VMware NSX for the little ones. Part 1

  • SSL VPN Plus, which allows users to connect remotely to a corporate network. There was such a function at the vSphere level, but for vCloud Director this is an innovation.

VMware NSX for the little ones. Part 1

SSL certificates. Certificates can now be installed on NSX Edge. This is again to the question of who needed a balancer without a certificate for https.

VMware NSX for the little ones. Part 1

Grouping Objects. This tab just sets the groups of objects for which certain network interaction rules will apply, for example, firewall rules.

These objects can be IP and MAC addresses.

VMware NSX for the little ones. Part 1
 
VMware NSX for the little ones. Part 1

It also contains a list of services (protocol-port combination) and applications that can be used when compiling firewall rules. Only the administrator of the vCD portal can add new services and applications.
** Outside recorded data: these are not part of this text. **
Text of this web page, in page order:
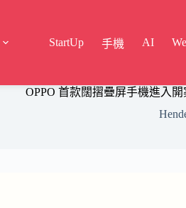
StartUp 手機 AI
OPPO 首款闊摺疊屏手機進入
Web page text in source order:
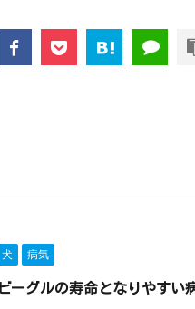
犬 病気
ビーグルの寿命となりやすい
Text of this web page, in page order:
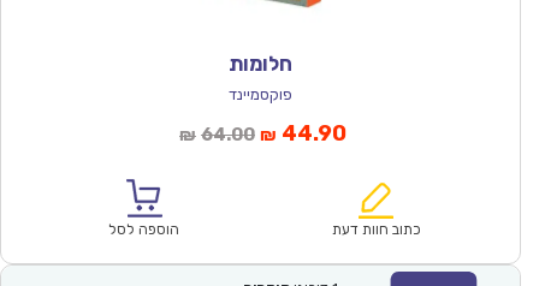
חלומות
פוקסמיינד
₪ 64.00המחיר
₪64.00.
₪ 44.90המחיר
הוא:
כתוב חוות דעת הוספה לסל

VMware NSX for the little ones. Part 1
 
VMware NSX for the little ones. Part 1

Statistics. Connection statistics: traffic that passes through the gateway, firewall and load balancer.
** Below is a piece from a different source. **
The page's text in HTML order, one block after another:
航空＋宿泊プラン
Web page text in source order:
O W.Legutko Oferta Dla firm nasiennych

Status and statistics for each IPSEC VPN and L2 VPN tunnel.

VMware NSX for the little ones. Part 1

Logging. In the Edge Settings tab, you can set the server for recording logs. Logging works for DNAT/SNAT, DHCP, Firewall, Routing, Balancer, IPsec VPN, SSL VPN Plus.
 
The following types of alerts are available for each object/service:

β€”Debug
β€”Alert
β€”Critical
β€” error
β€”Warning
β€”Notice
β€” info

VMware NSX for the little ones. Part 1

NSX Edge Dimensions

Depending on the tasks to be solved and volumes of VMware Recommends create NSX Edge in the following sizes:

NSX Edge
(Compact)

NSX Edge
(Wide)

NSX Edge
(quad-large)

NSX Edge
(X-Large)

vCPU

1

2

4

6

Memory

512MB

1GB

1GB

8GB

Disk

512MB

512MB

512MB

4.5GB + 4GB

appointment

One
application, test
data center

Small
or medium
data center

Loaded
firewall

Balancing
loads at level L7

The table below shows the network service performance metrics based on the size of the NSX Edge.

NSX Edge
(Compact)

NSX Edge
(Wide)

NSX Edge
(quad-large)

NSX Edge
(X-Large)

Interfaces

10

10

10

10

Sub Interfaces (Trunk)

200

200

200

200

NAT rules

2,048

4,096

4,096

8,192

ARP Entries
until overwrite

1,024

2,048

2,048

2,048

FW Rules

2000

2000

2000

2000

F.W. Performance

3Gbps

9.7Gbps

9.7Gbps

9.7Gbps

DHCP Pools

20,000

20,000

20,000

20,000

ECMP Paths

8

8

8

8

Static routes

2,048

2,048

2,048

2,048

LB Pools

64

64

64

1,024

LB Virtual Servers

64

64

64

1,024

LB Server/Pool

32

32

32

32

LB Health Checks

320

320

320

3,072

LB Application Rules

4,096

4,096

4,096

4,096

L2VPN Clients Hub to Spoke

5

5

5

5

L2VPN Networks per Client/Server

200

200

200

200

IPSec Tunnels

512

1,600

4,096

6,000

SSL VPN Tunnels

50

100

100

1,000

SSLVPN Private Networks

16

16

16

16

concurrent sessions

64,000

1,000,000

1,000,000

1,000,000

Sessions/Second

8,000

50,000

50,000

50,000

LB Throughput L7 Proxy)

2.2Gbps

2.2Gbps

3Gbps

LB Throughput L4 Mode)

6Gbps

6Gbps

6Gbps

LB Connections/s (L7 Proxy)

46,000

50,000

50,000

LB Concurrent Connections (L7 Proxy)

8,000

60,000

60,000

LB Connections/s (L4 Mode)

50,000

50,000

50,000

LB Concurrent Connections (L4 Mode)

600,000

1,000,000

1,000,000

BGP Routes

20,000

50,000

250,000

250,000

BGP Neighbors

10

20

100

100

BGP Routes Redistributed

No Limit

No Limit

No Limit

No Limit

OSPF Routes

20,000

50,000

100,000

100,000

OSPF LSA Entries Max 750 Type-1

20,000

50,000

100,000

100,000

OSPF Adjacencies

10

20

40

40

OSPF Routes Redistributed

2000

5000

20,000

20,000

Total routes

20,000

50,000

250,000

250,000

β†’ Source

The table shows that it is recommended to organize balancing on NSX Edge for productive scenarios only starting from the Large size.

For today I have everything. In the following parts, I'll walk through the configuration of each NSX Edge network service in detail.